Recovery of cultures and isolation as pure cultures.
Twelve representative high-throughput culture collection (HTCC) isolates chosen from five OMG subclades (the clades OM60, BD1-7, KI89A, OM182, and SAR92; see Fig. 1) were revived from frozen 10%-glycerol stocks. Frozen stocks of the isolates were initially thawed in a 20°C water bath, and 200 μl of cultures were transferred to 100 ml of fresh LNHM. The initial HTCC cultures revived from frozen stocks were successively purified using dilution-to-extinction culturing in order to ensure the purity of the cultures. The initial cultures were diluted to 1 to 3 cells per ml in LNHM, and 1 ml of each culture was dispensed into each well of 48-well plates. After 2 weeks of incubation at 16°C, 48-well plates were screened for cellular growth and purity using DAPI-stained epifluorescence microscopy and PCR-RFLP analyses. The positively scored cultures were diluted to fresh medium, and this process was repeated three times. Colony-forming activity was tested by spreading purified HTCC isolates on marine agar 2216 (MA2216; Difco, Detroit, Mich.), R2A agar in aged seawater (R2A) (44, 52), R2A agar diluted in aged seawater 1:10 (vol/vol) (1/10 R2A), 1/10 R2A agar in artificial seawater from Schut et al. (47), 1/10 R2A agar in artificial seawater from Zobell's formula 2 (50), 1/10 R2A agar in artificial seawater from DSMZ medium 246 (http://www.dsmz.de), and LNHM plus 1× MC agar. Colonies grown on solid agar media were purified, transferred to fresh liquid medium, and stored as 10% glycerol stock.

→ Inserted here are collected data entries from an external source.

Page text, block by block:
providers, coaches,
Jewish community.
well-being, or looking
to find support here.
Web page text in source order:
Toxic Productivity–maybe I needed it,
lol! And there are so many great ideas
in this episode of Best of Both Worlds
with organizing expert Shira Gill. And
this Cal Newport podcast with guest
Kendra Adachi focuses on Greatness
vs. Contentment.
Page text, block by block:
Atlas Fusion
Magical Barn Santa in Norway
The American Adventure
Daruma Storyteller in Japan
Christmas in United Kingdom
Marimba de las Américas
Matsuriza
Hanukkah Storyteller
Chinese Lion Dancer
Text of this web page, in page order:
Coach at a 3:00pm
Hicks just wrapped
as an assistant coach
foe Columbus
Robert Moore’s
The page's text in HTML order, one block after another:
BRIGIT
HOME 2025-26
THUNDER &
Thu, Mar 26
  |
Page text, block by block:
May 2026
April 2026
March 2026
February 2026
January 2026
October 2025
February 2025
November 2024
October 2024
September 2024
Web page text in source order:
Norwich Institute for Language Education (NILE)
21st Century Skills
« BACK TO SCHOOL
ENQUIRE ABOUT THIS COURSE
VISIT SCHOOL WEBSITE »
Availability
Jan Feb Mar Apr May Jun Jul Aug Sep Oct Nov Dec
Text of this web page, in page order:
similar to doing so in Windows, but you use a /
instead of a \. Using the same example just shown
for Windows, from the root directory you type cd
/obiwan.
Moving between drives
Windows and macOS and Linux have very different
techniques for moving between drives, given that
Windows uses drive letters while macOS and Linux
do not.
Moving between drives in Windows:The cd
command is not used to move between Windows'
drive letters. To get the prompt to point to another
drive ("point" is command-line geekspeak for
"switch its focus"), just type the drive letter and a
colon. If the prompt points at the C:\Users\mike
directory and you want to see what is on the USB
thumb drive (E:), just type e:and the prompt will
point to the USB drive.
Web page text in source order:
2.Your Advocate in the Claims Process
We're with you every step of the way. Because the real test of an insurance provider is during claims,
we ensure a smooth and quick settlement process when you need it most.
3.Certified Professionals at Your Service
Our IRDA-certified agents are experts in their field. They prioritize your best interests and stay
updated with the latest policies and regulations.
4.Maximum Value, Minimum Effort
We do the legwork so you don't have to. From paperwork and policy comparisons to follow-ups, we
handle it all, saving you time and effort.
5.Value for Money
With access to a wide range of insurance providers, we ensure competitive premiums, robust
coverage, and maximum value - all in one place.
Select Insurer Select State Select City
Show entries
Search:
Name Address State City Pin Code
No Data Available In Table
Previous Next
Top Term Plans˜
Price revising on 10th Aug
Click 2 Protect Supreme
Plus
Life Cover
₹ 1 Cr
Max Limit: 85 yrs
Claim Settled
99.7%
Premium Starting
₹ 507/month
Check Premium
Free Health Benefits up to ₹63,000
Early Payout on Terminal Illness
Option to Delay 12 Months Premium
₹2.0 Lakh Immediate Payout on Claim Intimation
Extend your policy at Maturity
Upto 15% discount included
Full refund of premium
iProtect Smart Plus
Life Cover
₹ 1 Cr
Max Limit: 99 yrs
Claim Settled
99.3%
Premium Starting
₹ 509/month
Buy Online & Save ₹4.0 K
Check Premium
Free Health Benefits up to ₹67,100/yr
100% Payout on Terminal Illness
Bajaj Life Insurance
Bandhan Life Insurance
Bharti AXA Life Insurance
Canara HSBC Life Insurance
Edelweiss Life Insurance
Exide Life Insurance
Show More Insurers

Characterization of growth properties.
The growth characteristics of the 12 representative isolates in the OMG group were examined under different culture conditions, including various temperatures and carbon concentrations. For determination of optimum growth temperatures, cell densities were adjusted to approximately 800 cells ml−1 in LNHM plus 1× MC medium using cultures in the exponential growth phase. The cultures were incubated at 4, 10, 16, 20, 25, and 30°C. Cultures in exponential growth phase were also inoculated in LNHM medium amended with different concentrations of MC, including LNHM plus no MC, 0.1× MC, 0.5× MC, 1× MC, 5× MC, 10× MC, and 50× MC, and incubated at 16°C. The average dissolved organic carbon (DOC) concentrations of the LNHM medium (unamended seawater medium) measured by a TOC analyzer, which was made using Oregon coast seawater, were approximately 1.0 mg liter−1 (12), and the calculated DOC concentrations of 1× MC were 35 mg liter−1.

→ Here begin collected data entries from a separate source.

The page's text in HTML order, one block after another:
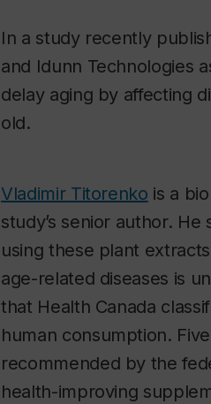
In a study recently
and Idunn Technologies
delay aging by affecting
old.
Vladimir Titorenko is a
study’s senior author.
using these plant
age-related diseases is
that Health Canada
human consumption.
recommended by the
health-improving
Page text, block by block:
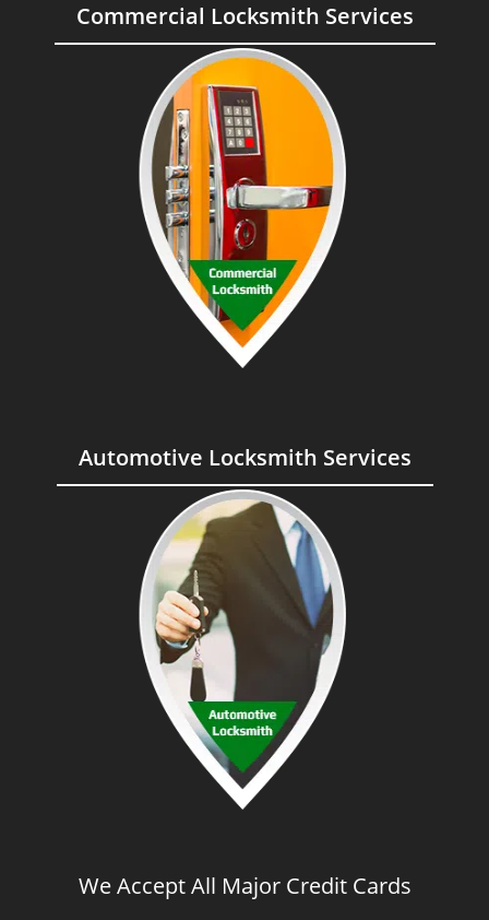
Commercial Locksmith Services
Automotive Locksmith Services
We Accept All Major Credit Cards
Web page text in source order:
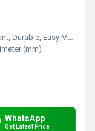
Easy Maintenance
(mm)
WhatsApp
Get Latest Price
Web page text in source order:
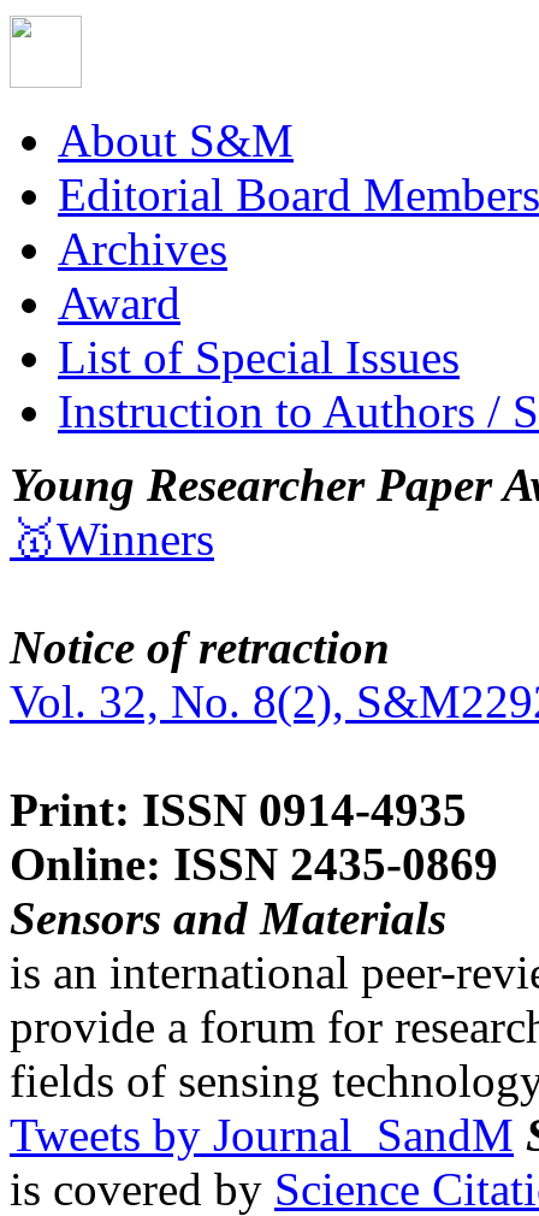
About S&M
Editorial Board Members
Archives
Award
List of Special Issues
Instruction to Authors /
Young Researcher Paper
🥇Winners
Notice of retraction
Vol. 32, No. 8(2),
Print: ISSN 0914-4935
Online: ISSN 2435-0869
Sensors and Materials
is an international peer-
provide a forum for
fields of sensing
Tweets by Journal_SandM
is covered by Science

Cell densities, sizes, and morphologies were examined at 1- to 2 day-intervals by DAPI staining using an epifluorescence microscope (DMRB) equipped with a cooled charge-coupled device camera (ORCA-ER, Hamamatsu, Japan) and IPLab v3.5.6 scientific imaging software (Scanalytics, Fairfax, Va.). Cell sizes in exponential and stationary phases were measured from 15 images per sample (ca. 60 cells per image) taken by IPLab v3.5.6. Cell biovolume was calculated from length and width measurements using the following equation: biovolume = (π/4)w2[l − (w/3)], where l is cell length and w is cell width (39). Finally, specific growth rate (μ) was calculated from the exponential phase of the growth curve for every experimental set.

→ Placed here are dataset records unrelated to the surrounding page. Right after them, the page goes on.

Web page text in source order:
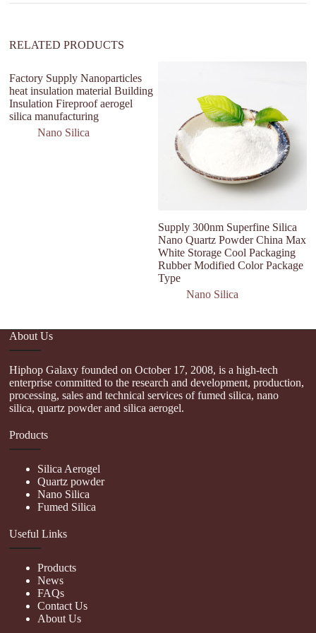
RELATED PRODUCTS
Factory Supply Nanoparticles
heat insulation material Building
Insulation Fireproof aerogel
silica manufacturing
Nano Silica
Supply 300nm Superfine Silica
Nano Quartz Powder China Max
White Storage Cool Packaging
Rubber Modified Color Package
Type
Nano Silica
About Us
Hiphop Galaxy founded on October 17, 2008, is a high-tech
enterprise committed to the research and development, production,
processing, sales and technical services of fumed silica, nano
silica, quartz powder and silica aerogel.
Products
Silica Aerogel
Quartz powder
Nano Silica
Fumed Silica
Useful Links
Products
News
FAQs
Contact Us
About Us
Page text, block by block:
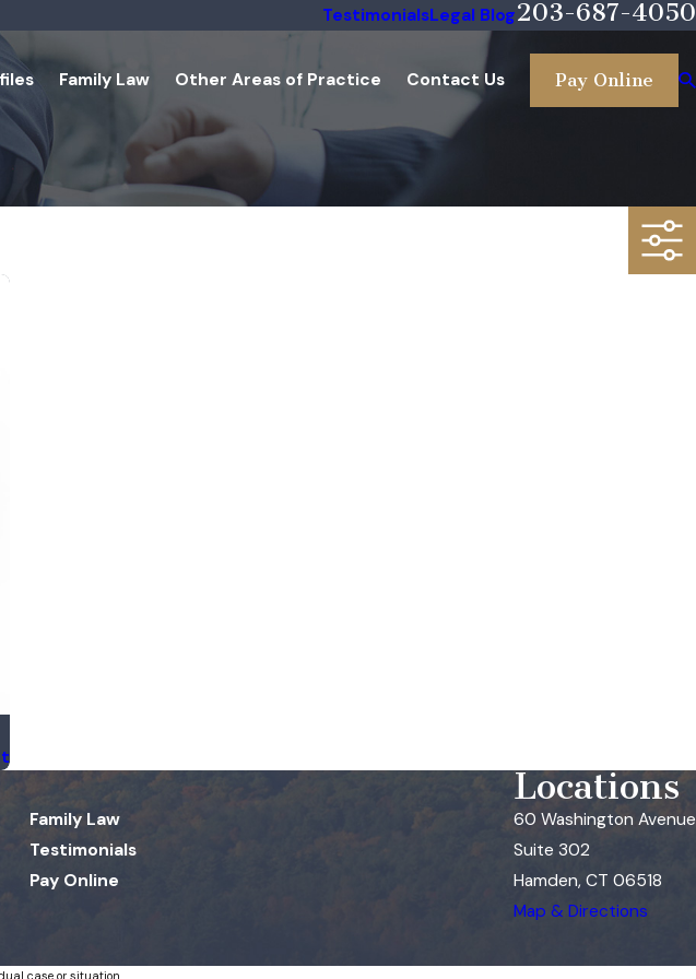
TestimonialsLegal Blog203-687-4050
Family Law Other Areas of Practice Contact Us Pay Online
Family Law
Testimonials
Pay Online
Locations
60 Washington Avenue
Suite 302
Hamden, CT 06518
Map & Directions
case or situation.

Nucleotide sequence accession numbers.
The sequences of the HTCC isolates used in the phylogenetic analyses have been deposited in GenBank under accession numbers AY386331 to AY386345.
RESULTS
Phylogenetic analyses of the OMG group.
For this study we selected HTCC isolates in the Gammaproteobacteria, which were not closely related to any previously identified bacterial strains. Nearly full 16S rRNA gene sequences were determined for phylogenetic analyses. Our findings led to the definition of the OMG group, which is composed of environmental clone sequences, a few oligotrophic isolates, and the subset of HTCC isolates, all derived from exclusively marine environments (Fig. 1). The OMG group is an association of the five clades, which often appears as a single clade in phylogenetic trees but is not well supported by bootstrap analyses (Fig. 1). The failure of these five clades to consistently form a single larger clade is a consequence of branch swapping with other marine Gammaproteobacteria, particularly “Endobugula” and Teredinibacter; hence, the OMG group appears to loosely define a diverse set of marine Gammaproteobacteria, which may share a common evolutionary origin with “Endobugula” and Teredinibacter, both of which are symbionts of marine vertebrates. Each OMG clade is defined in this study as a 16S rRNA gene lineage of environmental clones or isolates that are reproducibly monophyletic, supported with a high bootstrap value (>75%), and not affiliated with any other OMG clade by significant bootstrap values. Bootstrap support for the clades ranged from 88 to 100% in neighbor-joining trees and from 75 to 100% in maximum-parsimony trees. The clades were named after the first reported clone or isolate from each clade.
Three separate groups of HTCC isolates, represented by HTCC2148, HTCC2246, and HTCC2080, were assigned to the OM60 clade (12, 43), which was composed of environmental clones retrieved from coastal seawater and sediments (3, 18, 43, 54) and seawater isolates (12, 19). Sequence similarities within the OM60 clade ranged from 91.7 to 99.9%, making this a relatively diverse monophyletic clade. Strain HTCC2149 was not recovered from the original frozen stock, so it was removed from further study.
The BD1-7 and KI89A clades each contained only one HTCC isolate. They clustered tightly with deep-sea sediment clones (5, 36), a marine isolate (KI89C, GenBank description), and a seawater clone (KI89A). These two clades were well separated from the other subclades in the OMG group with high bootstrap support (>99%).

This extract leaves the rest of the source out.